If you don’t want to hear a really dystopian theory that will possibly keep you up at night, stop reading now. Seriously, even I shake my head at myself when my lovely ADHD brain chose to link up these particular things.
For those smart ones, who stop reading before the next subheading, thanks for your time and attention! I know you have a lot of choices today for your ADHD articles, and I’m grateful that you chose to click on this one. Happy reading, and may the odds be ever in your…(checks notes)* Ah, I can’t say that, copyright reasons. Well, have a nice day!
For the rest of you…buckle up.
If they were being really sneaky, this would just be part of a bigger plan.
This morning, watching John Oliver talking about how high grocery prices had motivated voters to choose the party that also promised mass deportations, my partner turned to me and said “Don’t people realize that if there are mass deportations, the grocery prices will go up because the farm workers will be gone?”
That would indeed be illogical — unless there was another workforce waiting to replace them.
Something like 11% of the American population over the age of twelve? I’m not that great at statistics, but I did find figures suggesting that immigrants make up 19% of the U.S. workforce, but only 4% of those work in agriculture…and it seems to me that 11% of the total population is a lot more than 4% of the total workforce. So yeah.
They can easily replace the deportees in the name of “wellness”
By taking away their medication they would likely exacerbate the illnesses treated by them
By taking away their cell phones they remove the possibility of communicating with anyone outside of the “farm.”
I know. That’s crazy talk.
Couldn’t happen in the land of the free and the home of the brave, right? I hope you’re right. I really do hope this is just my brain leaping to way-too-outlandish conclusions.

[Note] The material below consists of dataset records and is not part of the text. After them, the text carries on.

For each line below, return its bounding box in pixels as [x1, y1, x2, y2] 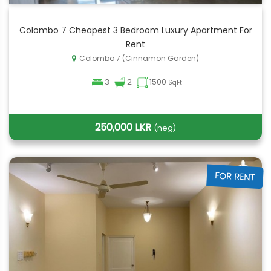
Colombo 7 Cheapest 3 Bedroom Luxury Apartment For [19, 24, 252, 36]
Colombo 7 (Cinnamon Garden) [79, 53, 199, 64]
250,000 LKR [95, 120, 154, 134]
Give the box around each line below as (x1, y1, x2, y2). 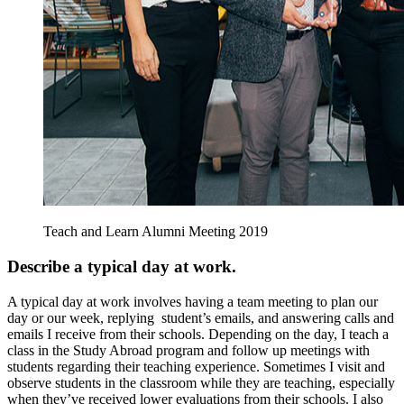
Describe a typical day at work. (7, 257, 236, 277)
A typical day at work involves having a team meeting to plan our (7, 293, 378, 309)
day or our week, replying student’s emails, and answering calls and (7, 309, 394, 326)
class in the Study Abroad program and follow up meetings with (7, 342, 370, 358)
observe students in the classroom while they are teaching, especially (7, 374, 395, 390)
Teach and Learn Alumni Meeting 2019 (43, 224, 268, 240)
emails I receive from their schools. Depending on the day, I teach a (7, 326, 389, 342)
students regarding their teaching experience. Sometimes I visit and (7, 358, 385, 374)
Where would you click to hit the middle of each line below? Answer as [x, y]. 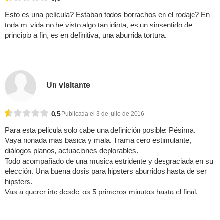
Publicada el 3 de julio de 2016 [103, 114]
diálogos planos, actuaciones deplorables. [71, 151]
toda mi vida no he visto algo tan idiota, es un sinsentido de [98, 25]
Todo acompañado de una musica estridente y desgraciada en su [109, 161]
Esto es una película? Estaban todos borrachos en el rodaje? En [107, 14]
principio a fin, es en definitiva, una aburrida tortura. [86, 35]
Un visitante [69, 85]
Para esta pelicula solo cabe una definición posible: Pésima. [100, 130]
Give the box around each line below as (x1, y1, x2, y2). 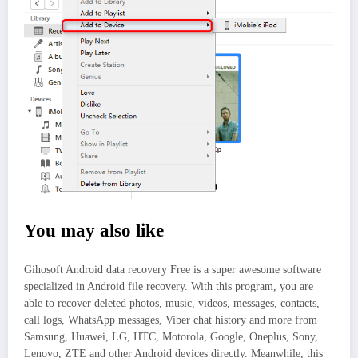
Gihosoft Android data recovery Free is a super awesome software (24, 264, 321, 276)
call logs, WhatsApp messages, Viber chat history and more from (24, 314, 317, 327)
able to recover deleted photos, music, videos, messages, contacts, (24, 297, 320, 310)
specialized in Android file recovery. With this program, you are (24, 280, 313, 293)
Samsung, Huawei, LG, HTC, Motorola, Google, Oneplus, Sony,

But I keep thinking about other “farms” that are supposed to have been good for the people sent to them — from the Maoist “Up to the Mountains and Down to the Countryside Movement” to the ubiquitous parental “…we sent him to a nice farm up north…”
Seems to me the idea that “work will make you free” has been established to be a bad one, even if it’s supposedly free from addiction or mental illness.
I’m not going to panic.
Yet.
* (checks other notes) The “(checks notes)” is shamelessly stolen from Chuck Wendig, and I probably shouldn’t be using that either.